## Your objective
Your answer must be the lines from the first record through the line that contains "values. (16, 275, 44, 286)", copied exactly and without any pictures.

╭─ Material for this task

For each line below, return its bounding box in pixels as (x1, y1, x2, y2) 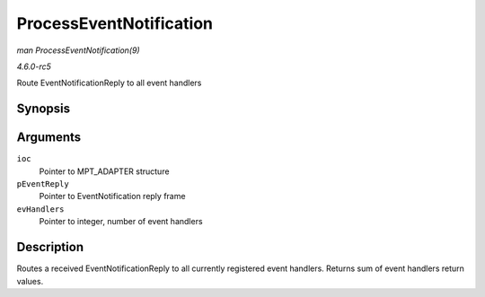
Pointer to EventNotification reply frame (39, 191, 186, 202)
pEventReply (16, 179, 69, 189)
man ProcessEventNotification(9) (16, 45, 140, 56)
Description (16, 240, 84, 255)
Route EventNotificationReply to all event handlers (16, 77, 202, 89)
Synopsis (16, 101, 71, 117)
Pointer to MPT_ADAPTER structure (39, 166, 170, 177)
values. (16, 275, 44, 286)
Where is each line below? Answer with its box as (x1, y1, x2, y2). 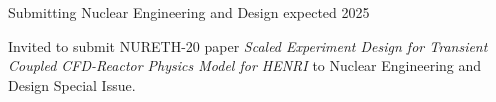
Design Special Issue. (8, 74, 136, 95)
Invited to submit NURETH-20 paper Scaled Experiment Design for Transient (8, 35, 488, 56)
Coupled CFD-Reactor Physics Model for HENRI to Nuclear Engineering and (8, 55, 482, 76)
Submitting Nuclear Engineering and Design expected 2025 (8, 2, 370, 22)
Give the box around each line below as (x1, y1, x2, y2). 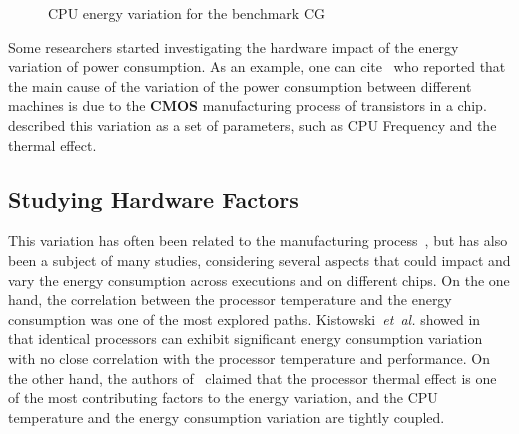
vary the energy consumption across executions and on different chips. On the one (8, 269, 510, 290)
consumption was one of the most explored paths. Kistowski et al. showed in (8, 308, 481, 329)
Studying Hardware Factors (8, 183, 299, 214)
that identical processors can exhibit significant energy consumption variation (8, 328, 483, 349)
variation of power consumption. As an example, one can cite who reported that (8, 56, 506, 77)
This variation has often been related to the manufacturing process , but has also (8, 230, 508, 251)
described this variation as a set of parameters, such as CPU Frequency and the (8, 114, 497, 135)
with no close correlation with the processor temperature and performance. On (8, 347, 490, 368)
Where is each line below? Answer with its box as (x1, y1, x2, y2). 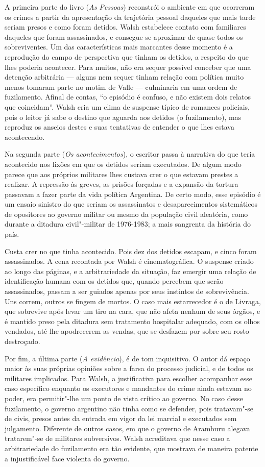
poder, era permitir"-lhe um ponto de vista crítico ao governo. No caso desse (5, 392, 243, 403)
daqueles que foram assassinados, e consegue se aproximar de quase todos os (5, 31, 243, 42)
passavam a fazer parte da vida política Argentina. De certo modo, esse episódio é (5, 188, 261, 199)
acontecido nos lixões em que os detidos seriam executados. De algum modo (5, 158, 242, 169)
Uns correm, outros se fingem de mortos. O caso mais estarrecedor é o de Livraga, (5, 296, 261, 306)
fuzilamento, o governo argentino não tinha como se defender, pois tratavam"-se (5, 403, 254, 413)
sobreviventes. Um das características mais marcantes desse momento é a (5, 41, 233, 52)
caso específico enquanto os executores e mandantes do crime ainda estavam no (5, 383, 252, 394)
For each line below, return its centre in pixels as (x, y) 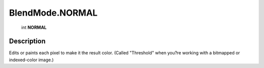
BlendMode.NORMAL (53, 13)
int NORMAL (34, 27)
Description (27, 41)
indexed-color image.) (31, 60)
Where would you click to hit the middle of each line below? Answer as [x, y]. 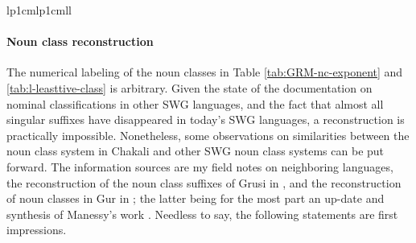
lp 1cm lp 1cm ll [39, 10]
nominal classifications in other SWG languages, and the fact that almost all [195, 103]
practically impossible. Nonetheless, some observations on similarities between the [208, 135]
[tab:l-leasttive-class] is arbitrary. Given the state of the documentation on [189, 87]
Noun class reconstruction [80, 41]
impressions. [37, 230]
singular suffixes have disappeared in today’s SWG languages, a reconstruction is [206, 119]
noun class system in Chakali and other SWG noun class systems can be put [196, 151]
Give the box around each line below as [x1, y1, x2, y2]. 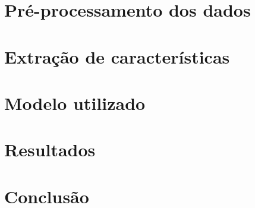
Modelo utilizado [4, 90, 146, 115]
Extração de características [4, 44, 230, 68]
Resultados [4, 137, 96, 162]
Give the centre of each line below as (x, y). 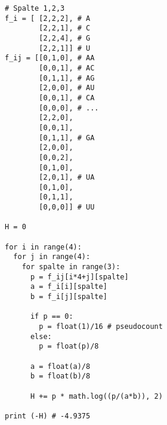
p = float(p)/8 (69, 347)
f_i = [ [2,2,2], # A (48, 18)
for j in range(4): (52, 257)
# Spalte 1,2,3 (35, 8)
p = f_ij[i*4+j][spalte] (79, 277)
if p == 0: (52, 317)
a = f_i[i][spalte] (69, 287)
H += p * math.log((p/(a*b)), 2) (96, 396)
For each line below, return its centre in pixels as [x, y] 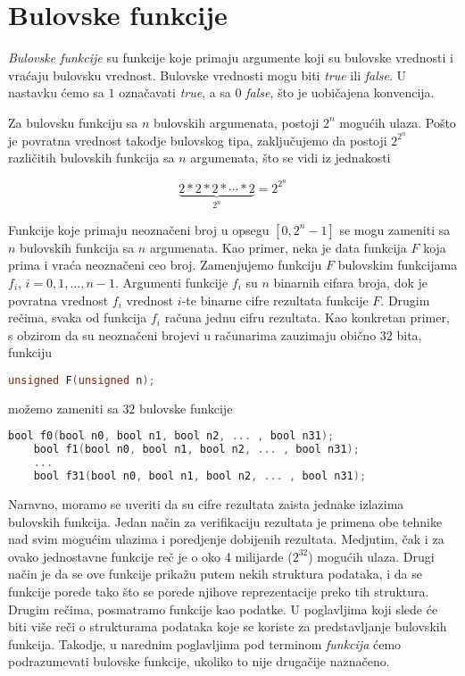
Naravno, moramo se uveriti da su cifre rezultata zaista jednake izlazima [206, 503]
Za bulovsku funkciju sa [73, 122]
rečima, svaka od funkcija [78, 317]
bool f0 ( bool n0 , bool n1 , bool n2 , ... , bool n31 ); [171, 436]
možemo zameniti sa [63, 408]
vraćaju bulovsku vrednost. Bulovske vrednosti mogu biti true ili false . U [207, 75]
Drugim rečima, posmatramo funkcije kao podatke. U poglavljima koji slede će [223, 609]
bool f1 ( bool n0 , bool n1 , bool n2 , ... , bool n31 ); [196, 450]
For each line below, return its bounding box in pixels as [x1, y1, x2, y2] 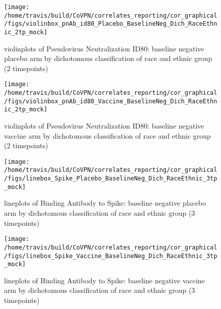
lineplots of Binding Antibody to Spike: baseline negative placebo [4, 198, 206, 208]
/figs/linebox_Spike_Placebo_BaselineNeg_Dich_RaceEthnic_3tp [4, 175, 217, 182]
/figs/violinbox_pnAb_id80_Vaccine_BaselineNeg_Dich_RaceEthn [4, 97, 217, 105]
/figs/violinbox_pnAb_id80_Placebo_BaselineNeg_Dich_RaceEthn [4, 20, 217, 28]
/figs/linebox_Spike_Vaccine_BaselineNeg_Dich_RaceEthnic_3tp [4, 252, 217, 260]
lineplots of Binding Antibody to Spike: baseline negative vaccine [4, 275, 205, 285]
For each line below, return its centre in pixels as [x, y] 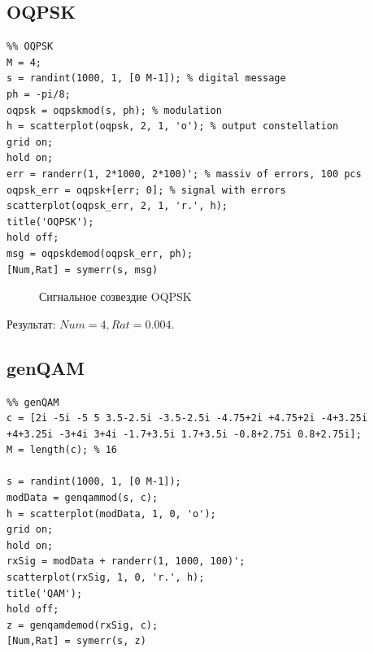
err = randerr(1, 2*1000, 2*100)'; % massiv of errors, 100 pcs [184, 174]
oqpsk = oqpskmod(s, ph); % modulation [114, 110]
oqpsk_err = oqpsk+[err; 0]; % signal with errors [146, 190]
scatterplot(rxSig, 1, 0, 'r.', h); [106, 578]
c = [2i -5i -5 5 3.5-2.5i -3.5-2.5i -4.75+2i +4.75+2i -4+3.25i [187, 418]
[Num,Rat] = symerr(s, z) [76, 641]
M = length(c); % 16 [62, 450]
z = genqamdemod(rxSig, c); [83, 625]

╰─

## Answer section
For each line below, return its bounding box in pixels as (x1, y1, x2, y2) 
Pointer to EventNotification reply frame (39, 191, 186, 202)
pEventReply (16, 179, 69, 189)
man ProcessEventNotification(9) (16, 45, 140, 56)
Description (16, 240, 84, 255)
Route EventNotificationReply to all event handlers (16, 77, 202, 89)
Synopsis (16, 101, 71, 117)
Pointer to MPT_ADAPTER structure (39, 166, 170, 177)
values. (16, 275, 44, 286)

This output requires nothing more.